[Data provided Boundary: Start]

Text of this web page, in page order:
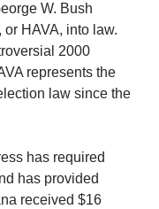
W. Bush
HAVA, into law.
2000
represents the
law since the
has required
has provided
received $16
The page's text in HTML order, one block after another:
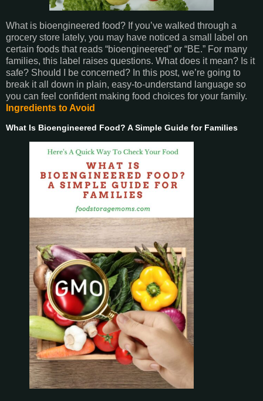
What is bioengineered food? If you’ve walked through a
grocery store lately, you may have noticed a small label on
certain foods that reads “bioengineered” or “BE.” For many
families, this label raises questions. What does it mean? Is it
safe? Should I be concerned? In this post, we’re going to
break it all down in plain, easy-to-understand language so
you can feel confident making food choices for your family.
Ingredients to Avoid
What Is Bioengineered Food? A Simple Guide for Families
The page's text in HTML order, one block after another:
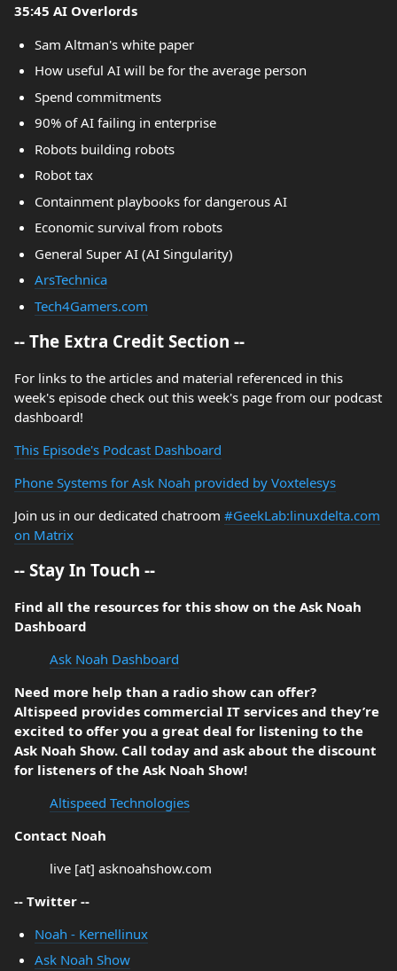
35:45 AI Overlords
Sam Altman's white paper
How useful AI will be for the average person
Spend commitments
90% of AI failing in enterprise
Robots building robots
Robot tax
Containment playbooks for dangerous AI
Economic survival from robots
General Super AI (AI Singularity)
ArsTechnica
Tech4Gamers.com
-- The Extra Credit Section --
For links to the articles and material referenced in this
week's episode check out this week's page from our podcast
dashboard!
This Episode's Podcast Dashboard
Phone Systems for Ask Noah provided by Voxtelesys
Join us in our dedicated chatroom #GeekLab:linuxdelta.com
on Matrix
-- Stay In Touch --
Find all the resources for this show on the Ask Noah
Dashboard
Ask Noah Dashboard
Need more help than a radio show can offer?
Altispeed provides commercial IT services and they’re
excited to offer you a great deal for listening to the
Ask Noah Show. Call today and ask about the discount
for listeners of the Ask Noah Show!
Altispeed Technologies
Contact Noah
live [at] asknoahshow.com
-- Twitter --
Noah - Kernellinux
Ask Noah Show
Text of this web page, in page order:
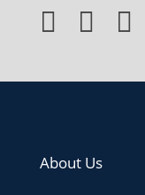
About Us
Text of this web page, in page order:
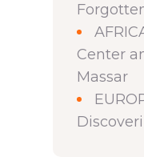
Center
Massar
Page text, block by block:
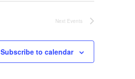
Next Events
Subscribe to calendar
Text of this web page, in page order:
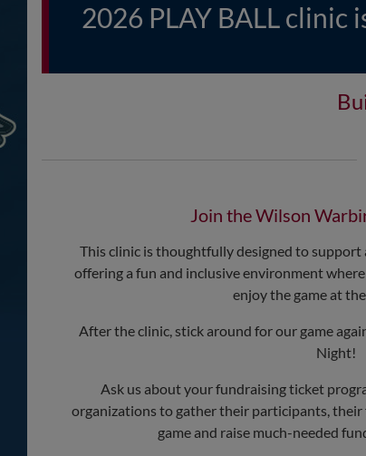
2026 PLAY BALL clinic
Join the Wilson
This clinic is thoughtfully designed to
offering a fun and inclusive environment
enjoy the game at
After the clinic, stick around for our game
Night!
Ask us about your fundraising ticket
organizations to gather their participants, their
game and raise much-needed
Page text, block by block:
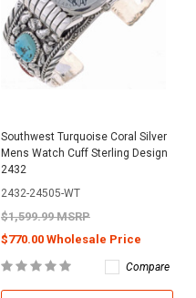
Southwest Turquoise Coral Silver
Mens Watch Cuff Sterling Design
2432
2432-24505-WT
$1,599.99 MSRP
$770.00 Wholesale Price
Compare

[Data provided Boundary: End]

# Task details
Transcribe all the entries precisely. Do not include any picture.

# Task answer
Text of this web page, in page order:
W. Bush
HAVA, into law.
2000
represents the
law since the
has required
has provided
received $16
The page's text in HTML order, one block after another:
What is bioengineered food? If you’ve walked through a
grocery store lately, you may have noticed a small label on
certain foods that reads “bioengineered” or “BE.” For many
families, this label raises questions. What does it mean? Is it
safe? Should I be concerned? In this post, we’re going to
break it all down in plain, easy-to-understand language so
you can feel confident making food choices for your family.
Ingredients to Avoid
What Is Bioengineered Food? A Simple Guide for Families
The page's text in HTML order, one block after another:
35:45 AI Overlords
Sam Altman's white paper
How useful AI will be for the average person
Spend commitments
90% of AI failing in enterprise
Robots building robots
Robot tax
Containment playbooks for dangerous AI
Economic survival from robots
General Super AI (AI Singularity)
ArsTechnica
Tech4Gamers.com
-- The Extra Credit Section --
For links to the articles and material referenced in this
week's episode check out this week's page from our podcast
dashboard!
This Episode's Podcast Dashboard
Phone Systems for Ask Noah provided by Voxtelesys
Join us in our dedicated chatroom #GeekLab:linuxdelta.com
on Matrix
-- Stay In Touch --
Find all the resources for this show on the Ask Noah
Dashboard
Ask Noah Dashboard
Need more help than a radio show can offer?
Altispeed provides commercial IT services and they’re
excited to offer you a great deal for listening to the
Ask Noah Show. Call today and ask about the discount
for listeners of the Ask Noah Show!
Altispeed Technologies
Contact Noah
live [at] asknoahshow.com
-- Twitter --
Noah - Kernellinux
Ask Noah Show
Text of this web page, in page order:
About Us
Text of this web page, in page order:
Center
Massar
Page text, block by block:
Next Events
Subscribe to calendar
Text of this web page, in page order:
2026 PLAY BALL clinic
Join the Wilson
This clinic is thoughtfully designed to
offering a fun and inclusive environment
enjoy the game at
After the clinic, stick around for our game
Night!
Ask us about your fundraising ticket
organizations to gather their participants, their
game and raise much-needed
Page text, block by block:
Southwest Turquoise Coral Silver
Mens Watch Cuff Sterling Design
2432
2432-24505-WT
$1,599.99 MSRP
$770.00 Wholesale Price
Compare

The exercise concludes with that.